• _TASK MATERIAL_:
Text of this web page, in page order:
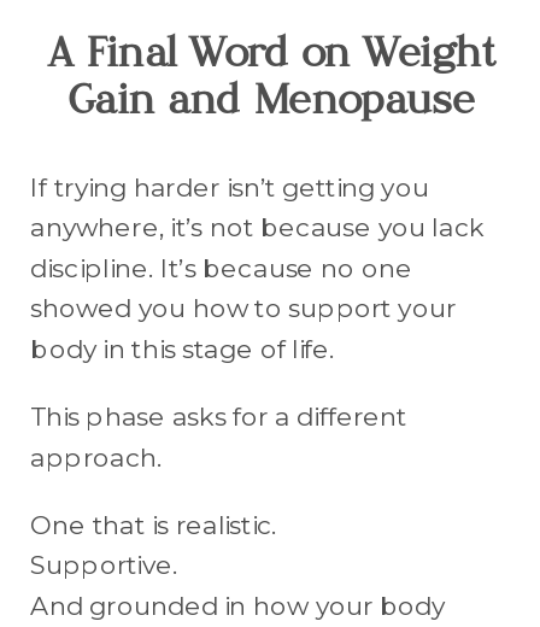
A Final Word on Weight
Gain and Menopause
If trying harder isn’t getting you
anywhere, it’s not because you lack
discipline. It’s because no one
showed you how to support your
body in this stage of life.
This phase asks for a different
approach.
One that is realistic.
Supportive.
And grounded in how your body
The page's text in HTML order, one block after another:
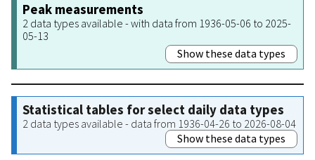
Peak measurements
2 data types available - with data from 1936-05-06 to 2025-
05-13
Show these data types
Statistical tables for select daily data types
2 data types available - data from 1936-04-26 to 2026-08-04
Show these data types
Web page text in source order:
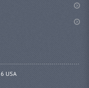
USA
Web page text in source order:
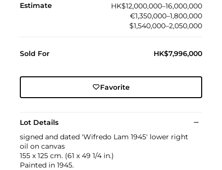
Estimate
HK$12,000,000–16,000,000
€1,350,000–1,800,000
$1,540,000–2,050,000
Sold For HK$7,996,000
Favorite
Lot Details
signed and dated 'Wifredo Lam 1945' lower right
oil on canvas
155 x 125 cm. (61 x 49 1/4 in.)
Painted in 1945.
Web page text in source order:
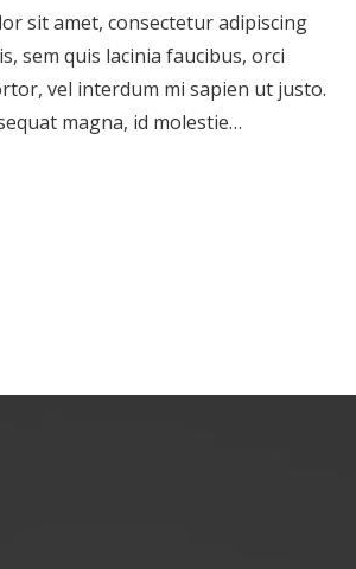
sit amet, consectetur adipiscing
sem quis lacinia faucibus, orci
vel interdum mi sapien ut justo.
magna, id molestie…
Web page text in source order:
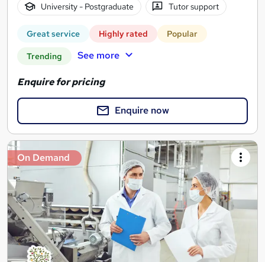
University - Postgraduate Tutor support
Great service Highly rated Popular
Trending See more
Enquire for pricing
Enquire now
On Demand
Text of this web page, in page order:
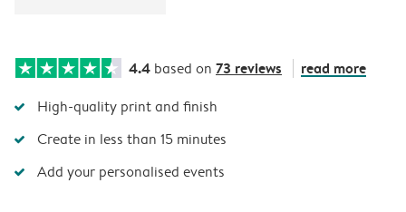
4.4 based on 73 reviews read more
High-quality print and finish
Create in less than 15 minutes
Add your personalised events
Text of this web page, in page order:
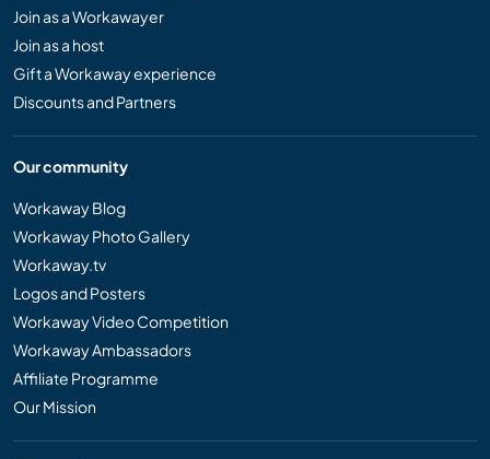
Join as a Workawayer
Join as a host
Gift a Workaway experience
Discounts and Partners
Our community
Workaway Blog
Workaway Photo Gallery
Workaway.tv
Logos and Posters
Workaway Video Competition
Workaway Ambassadors
Affiliate Programme
Our Mission
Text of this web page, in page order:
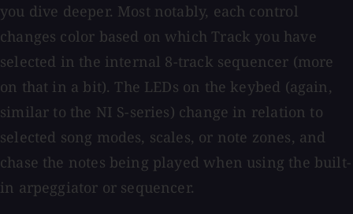
you dive deeper. Most notably, each control
changes color based on which Track you have
selected in the internal 8-track sequencer (more
on that in a bit). The LEDs on the keybed (again,
similar to the NI S-series) change in relation to
selected song modes, scales, or note zones, and
chase the notes being played when using the built-
in arpeggiator or sequencer.
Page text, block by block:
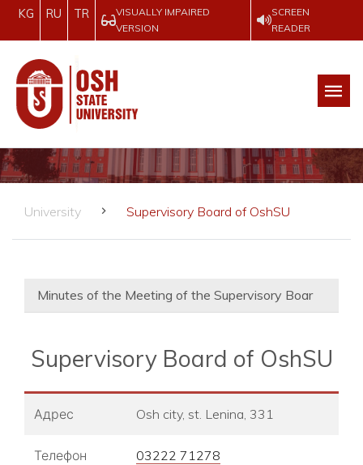
KG RU TR
VISUALLY IMPAIRED
VERSION
SCREEN
READER
University Supervisory Board of OshSU
Minutes of the Meeting of the Supervisory Boar
Supervisory Board of OshSU
Адрес Osh city, st. Lenina, 331
Телефон 03222 71278
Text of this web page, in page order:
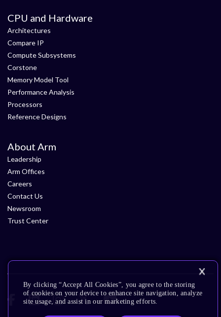
CPU and Hardware
Architectures
Compare IP
Compute Subsystems
Corstone
Memory Model Tool
Performance Analysis
Processors
Reference Designs
About Arm
Leadership
Arm Offices
Careers
Contact Us
Newsroom
Trust Center
By clicking “Accept All Cookies”, you agree to the storing
of cookies on your device to enhance site navigation, analyze
site usage, and assist in our marketing efforts.
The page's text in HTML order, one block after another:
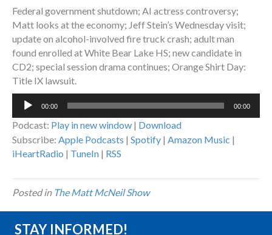
Federal government shutdown; AI actress controversy;
Matt looks at the economy; Jeff Stein’s Wednesday visit;
update on alcohol-involved fire truck crash; adult man
found enrolled at White Bear Lake HS; new candidate in
CD2; special session drama continues; Orange Shirt Day:
Title IX lawsuit.
Audio
00:00 00:00
Podcast: Play in new window | Download
Subscribe: Apple Podcasts | Spotify | Amazon Music |
iHeartRadio | TuneIn | RSS
Posted in The Matt McNeil Show
STAY INFORMED!
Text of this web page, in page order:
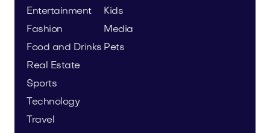
Entertainment
Fashion
Food and Drinks
Kids
Media
Pets
Real Estate
Sports
Technology
Travel
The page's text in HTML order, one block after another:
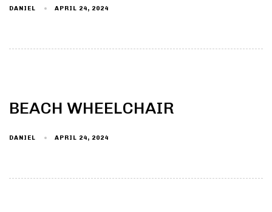
DANIEL APRIL 24, 2024
BEACH WHEELCHAIR
DANIEL APRIL 24, 2024
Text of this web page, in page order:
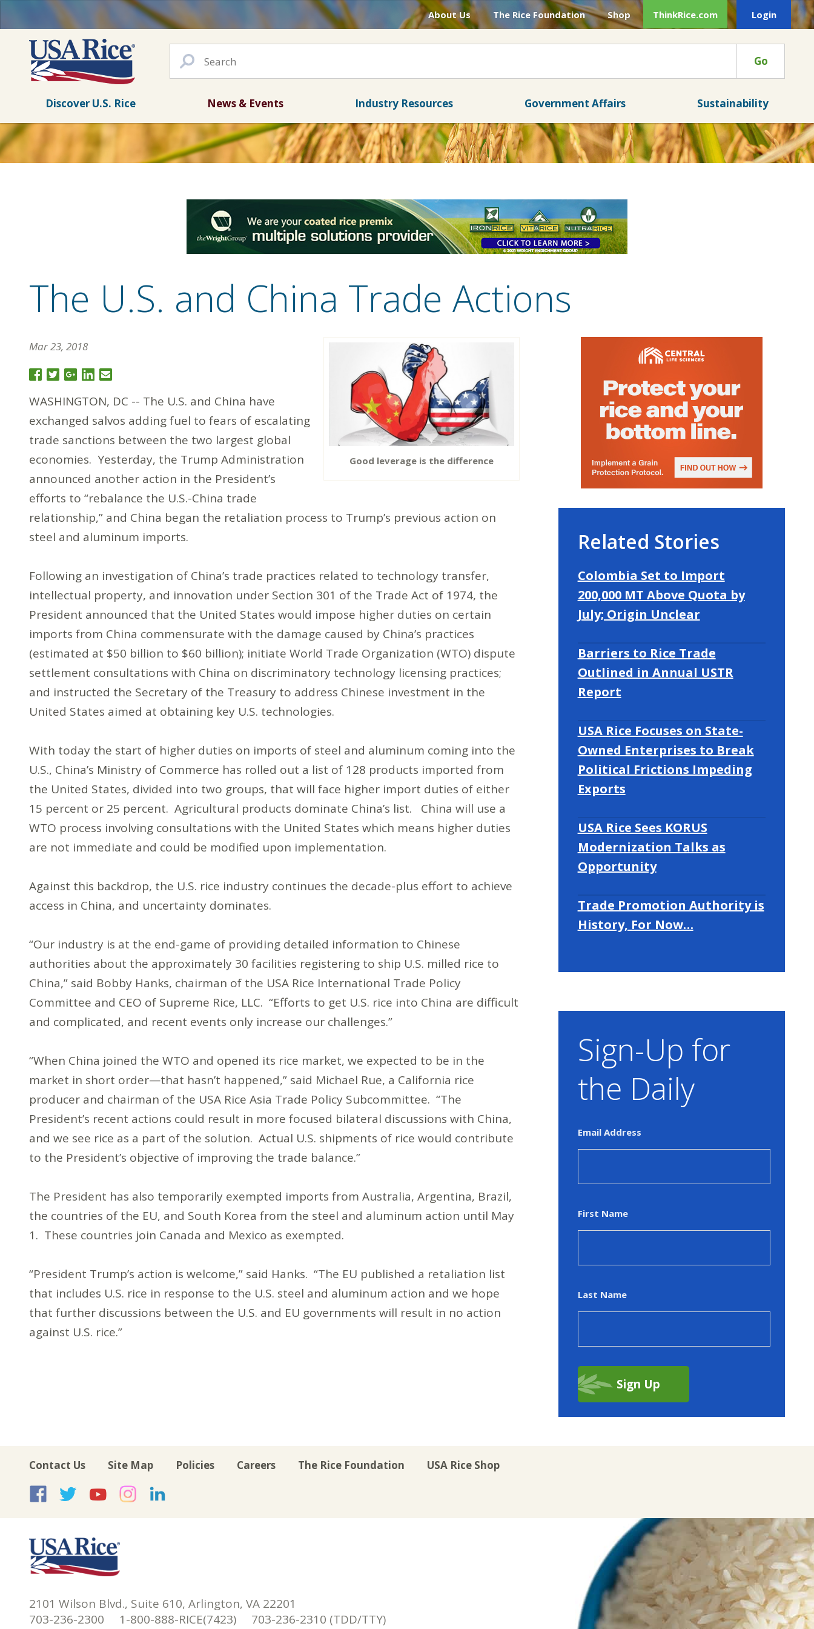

• _EXERCISE GOAL_:
Could you print all of the entries above exactly as written, minus the pictures?

• _YOUR RESPONSE_:
Text of this web page, in page order:
A Final Word on Weight
Gain and Menopause
If trying harder isn’t getting you
anywhere, it’s not because you lack
discipline. It’s because no one
showed you how to support your
body in this stage of life.
This phase asks for a different
approach.
One that is realistic.
Supportive.
And grounded in how your body
The page's text in HTML order, one block after another:
Peak measurements
2 data types available - with data from 1936-05-06 to 2025-
05-13
Show these data types
Statistical tables for select daily data types
2 data types available - data from 1936-04-26 to 2026-08-04
Show these data types
Web page text in source order:
USA
Web page text in source order:
Estimate
HK$12,000,000–16,000,000
€1,350,000–1,800,000
$1,540,000–2,050,000
Sold For HK$7,996,000
Favorite
Lot Details
signed and dated 'Wifredo Lam 1945' lower right
oil on canvas
155 x 125 cm. (61 x 49 1/4 in.)
Painted in 1945.
Web page text in source order:
sit amet, consectetur adipiscing
sem quis lacinia faucibus, orci
vel interdum mi sapien ut justo.
magna, id molestie…
Web page text in source order:
University - Postgraduate Tutor support
Great service Highly rated Popular
Trending See more
Enquire for pricing
Enquire now
On Demand
Text of this web page, in page order:
4.4 based on 73 reviews read more
High-quality print and finish
Create in less than 15 minutes
Add your personalised events
Text of this web page, in page order:
Join as a Workawayer
Join as a host
Gift a Workaway experience
Discounts and Partners
Our community
Workaway Blog
Workaway Photo Gallery
Workaway.tv
Logos and Posters
Workaway Video Competition
Workaway Ambassadors
Affiliate Programme
Our Mission
Text of this web page, in page order:
you dive deeper. Most notably, each control
changes color based on which Track you have
selected in the internal 8-track sequencer (more
on that in a bit). The LEDs on the keybed (again,
similar to the NI S-series) change in relation to
selected song modes, scales, or note zones, and
chase the notes being played when using the built-
in arpeggiator or sequencer.
Page text, block by block:
KG RU TR
VISUALLY IMPAIRED
VERSION
SCREEN
READER
University Supervisory Board of OshSU
Minutes of the Meeting of the Supervisory Boar
Supervisory Board of OshSU
Адрес Osh city, st. Lenina, 331
Телефон 03222 71278
Text of this web page, in page order:
CPU and Hardware
Architectures
Compare IP
Compute Subsystems
Corstone
Memory Model Tool
Performance Analysis
Processors
Reference Designs
About Arm
Leadership
Arm Offices
Careers
Contact Us
Newsroom
Trust Center
By clicking “Accept All Cookies”, you agree to the storing
of cookies on your device to enhance site navigation, analyze
site usage, and assist in our marketing efforts.
The page's text in HTML order, one block after another:
Federal government shutdown; AI actress controversy;
Matt looks at the economy; Jeff Stein’s Wednesday visit;
update on alcohol-involved fire truck crash; adult man
found enrolled at White Bear Lake HS; new candidate in
CD2; special session drama continues; Orange Shirt Day:
Title IX lawsuit.
Audio
00:00 00:00
Podcast: Play in new window | Download
Subscribe: Apple Podcasts | Spotify | Amazon Music |
iHeartRadio | TuneIn | RSS
Posted in The Matt McNeil Show
STAY INFORMED!
Text of this web page, in page order:
Entertainment
Fashion
Food and Drinks
Kids
Media
Pets
Real Estate
Sports
Technology
Travel
The page's text in HTML order, one block after another:
DANIEL APRIL 24, 2024
BEACH WHEELCHAIR
DANIEL APRIL 24, 2024
Text of this web page, in page order:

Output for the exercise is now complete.